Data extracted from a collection
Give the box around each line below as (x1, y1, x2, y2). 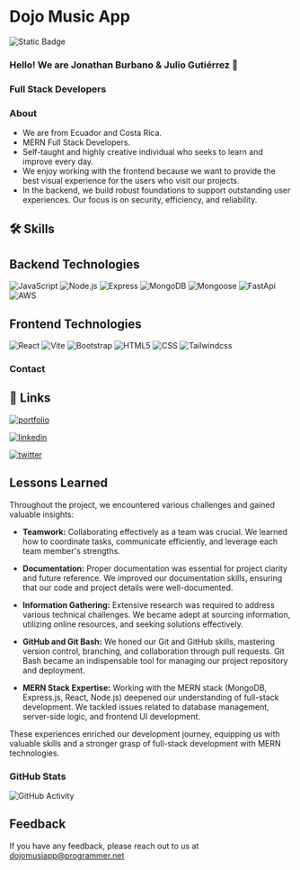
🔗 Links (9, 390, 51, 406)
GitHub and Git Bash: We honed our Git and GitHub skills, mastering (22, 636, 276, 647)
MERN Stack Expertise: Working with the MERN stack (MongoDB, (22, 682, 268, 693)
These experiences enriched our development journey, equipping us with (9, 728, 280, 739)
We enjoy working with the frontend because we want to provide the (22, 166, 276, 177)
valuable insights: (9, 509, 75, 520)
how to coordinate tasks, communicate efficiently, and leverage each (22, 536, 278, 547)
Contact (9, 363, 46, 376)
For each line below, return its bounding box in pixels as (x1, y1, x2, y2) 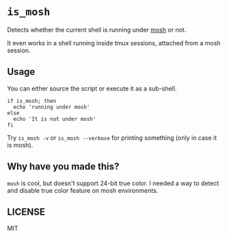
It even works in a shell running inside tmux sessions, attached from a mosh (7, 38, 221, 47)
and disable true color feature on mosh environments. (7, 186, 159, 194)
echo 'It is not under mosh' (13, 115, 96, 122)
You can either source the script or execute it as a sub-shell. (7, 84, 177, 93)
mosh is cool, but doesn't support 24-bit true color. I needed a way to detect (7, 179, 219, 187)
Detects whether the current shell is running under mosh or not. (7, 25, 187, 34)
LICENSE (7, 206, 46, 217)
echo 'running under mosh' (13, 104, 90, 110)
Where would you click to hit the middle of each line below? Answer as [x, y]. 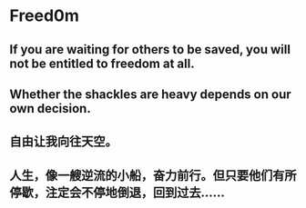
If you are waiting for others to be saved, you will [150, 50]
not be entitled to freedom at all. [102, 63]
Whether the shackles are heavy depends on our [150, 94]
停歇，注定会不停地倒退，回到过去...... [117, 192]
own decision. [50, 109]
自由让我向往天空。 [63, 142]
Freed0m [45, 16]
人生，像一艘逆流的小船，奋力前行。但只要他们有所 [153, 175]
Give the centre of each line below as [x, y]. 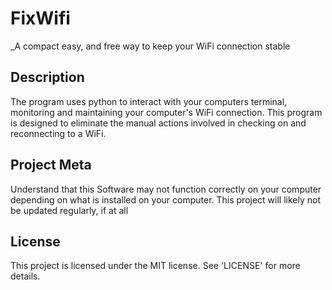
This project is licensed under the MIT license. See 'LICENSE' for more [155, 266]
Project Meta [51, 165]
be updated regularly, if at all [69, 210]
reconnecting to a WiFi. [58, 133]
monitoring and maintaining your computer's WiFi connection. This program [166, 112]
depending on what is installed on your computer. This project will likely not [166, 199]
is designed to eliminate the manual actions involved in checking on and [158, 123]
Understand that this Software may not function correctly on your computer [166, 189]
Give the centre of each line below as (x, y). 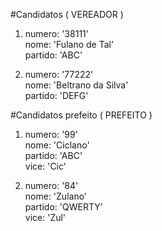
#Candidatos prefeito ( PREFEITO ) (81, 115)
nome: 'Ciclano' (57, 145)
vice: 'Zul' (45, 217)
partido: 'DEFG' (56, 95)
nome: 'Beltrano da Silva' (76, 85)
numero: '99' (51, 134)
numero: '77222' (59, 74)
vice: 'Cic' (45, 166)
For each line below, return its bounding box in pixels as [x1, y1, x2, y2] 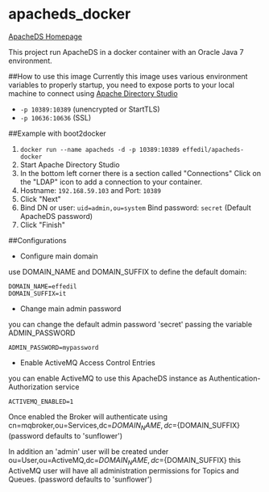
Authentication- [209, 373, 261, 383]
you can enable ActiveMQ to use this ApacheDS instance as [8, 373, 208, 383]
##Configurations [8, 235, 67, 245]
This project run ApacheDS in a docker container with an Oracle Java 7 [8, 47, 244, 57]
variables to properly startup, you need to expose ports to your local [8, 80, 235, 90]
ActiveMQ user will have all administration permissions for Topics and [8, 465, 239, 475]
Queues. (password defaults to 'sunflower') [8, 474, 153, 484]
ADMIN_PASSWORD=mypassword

Work required
Restate every line above word for word. Do not carry over the images.

Response box
Give the box around each line below as (x1, y1, x2, y2). 
🔗 Links (9, 390, 51, 406)
GitHub and Git Bash: We honed our Git and GitHub skills, mastering (22, 636, 276, 647)
MERN Stack Expertise: Working with the MERN stack (MongoDB, (22, 682, 268, 693)
These experiences enriched our development journey, equipping us with (9, 728, 280, 739)
We enjoy working with the frontend because we want to provide the (22, 166, 276, 177)
valuable insights: (9, 509, 75, 520)
how to coordinate tasks, communicate efficiently, and leverage each (22, 536, 278, 547)
Contact (9, 363, 46, 376)
For each line below, return its bounding box in pixels as (x1, y1, x2, y2) 
It even works in a shell running inside tmux sessions, attached from a mosh (7, 38, 221, 47)
and disable true color feature on mosh environments. (7, 186, 159, 194)
echo 'It is not under mosh' (13, 115, 96, 122)
You can either source the script or execute it as a sub-shell. (7, 84, 177, 93)
mosh is cool, but doesn't support 24-bit true color. I needed a way to detect (7, 179, 219, 187)
Detects whether the current shell is running under mosh or not. (7, 25, 187, 34)
LICENSE (7, 206, 46, 217)
echo 'running under mosh' (13, 104, 90, 110)
Where would you click to hit the middle of each line below? Answer as [x, y]. 
If you are waiting for others to be saved, you will [150, 50]
not be entitled to freedom at all. [102, 63]
Whether the shackles are heavy depends on our [150, 94]
停歇，注定会不停地倒退，回到过去...... [117, 192]
own decision. [50, 109]
自由让我向往天空。 [63, 142]
Freed0m [45, 16]
人生，像一艘逆流的小船，奋力前行。但只要他们有所 [153, 175]
Give the centre of each line below as [x, y]. 
This project is licensed under the MIT license. See 'LICENSE' for more [155, 266]
Project Meta [51, 165]
be updated regularly, if at all [69, 210]
reconnecting to a WiFi. [58, 133]
monitoring and maintaining your computer's WiFi connection. This program [166, 112]
depending on what is installed on your computer. This project will likely not [166, 199]
is designed to eliminate the manual actions involved in checking on and [158, 123]
Understand that this Software may not function correctly on your computer [166, 189]
Give the centre of each line below as (x, y). 
#Candidatos prefeito ( PREFEITO ) (81, 115)
nome: 'Ciclano' (57, 145)
vice: 'Zul' (45, 217)
partido: 'DEFG' (56, 95)
nome: 'Beltrano da Silva' (76, 85)
numero: '99' (51, 134)
numero: '77222' (59, 74)
vice: 'Cic' (45, 166)
For each line below, return its bounding box in pixels as [x1, y1, x2, y2] 
Authentication- [209, 373, 261, 383]
you can enable ActiveMQ to use this ApacheDS instance as [8, 373, 208, 383]
##Configurations [8, 235, 67, 245]
This project run ApacheDS in a docker container with an Oracle Java 7 [8, 47, 244, 57]
variables to properly startup, you need to expose ports to your local [8, 80, 235, 90]
ActiveMQ user will have all administration permissions for Topics and [8, 465, 239, 475]
Queues. (password defaults to 'sunflower') [8, 474, 153, 484]
ADMIN_PASSWORD=mypassword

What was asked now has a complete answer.